To concede that the people of New York must learn to live with a less vital plaintiffs’ bar or to leave this as part of our legacy is sinful. Knowing the impact that eliminating medical and wage damages will have on all our futures should be unacceptable.
§5-335 is not change worthy of your support.
My understanding is that these were collateral source payments for which the plaintiff was not permitted to recover from a jury, but which the defense insurers could claim as a collateral source set-off against personal injury proceeds. The comments seem to disagree with this.
The issue is more which insurance company bears the loss for the medical costs: the plaintiff (out of their recovery from a third-party), or the primary insurance that received premiums from or on the plaintiff's behalf to insure against the risk.
Personally, I think the law should have been broader, and also limit the recovery of certain workers comp liens.
What about a settlement of a personal injury claim where a lawsuit was not yet instituted? Would this new law protect the settling parties from a right of subrogation by a private health insurer?
The law talks about "plaintiffs", "defendants" and "actions and proceedings".
My initial opinion is that GOL 5-335, based on that language, would not apply to a pre-suit settlement. Agree/disagree?
Point 1: Liens have to be paid from the net of the settlement or award because they are the expense of the client. Thus, the new law has no effect on the fees of the attorney.
Insurance carriers should be paid back by tortfeasors for the expenses that have to be laid out for injured parties.
The nuance here is that carriers almost never go after the tortfeasor directly for reimbursement.
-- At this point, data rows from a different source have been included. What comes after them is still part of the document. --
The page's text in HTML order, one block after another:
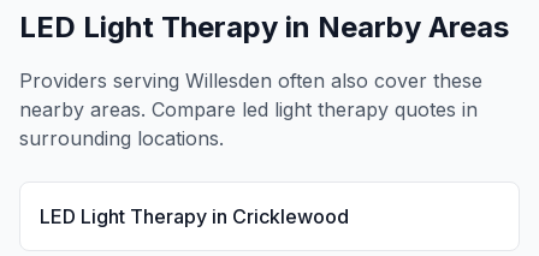
LED Light Therapy in Nearby Areas
Providers serving Willesden often also cover these
nearby areas. Compare led light therapy quotes in
surrounding locations.
LED Light Therapy in Cricklewood
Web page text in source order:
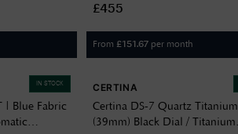
£455
From £151.67 per month
IN STOCK
| Blue Fabric
CERTINA
Certina DS-7 Quartz Titanium
(39mm) Black Dial / Titanium
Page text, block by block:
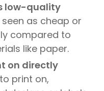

Before the new law carriers merely relied on the hard work of plaintiffs' counsel and then demanded payment at the end of the case. In short, the carriers were getting a free.
If the carriers are so concerned with getting reimbursed and keeping down the cost of health care they should put their money where their mouths are and start using their subro rights to sue tortfeasors directly instead of using plaintiff's lawyers as their defacto collections counsel.
This new law puts an end to that unfair practice.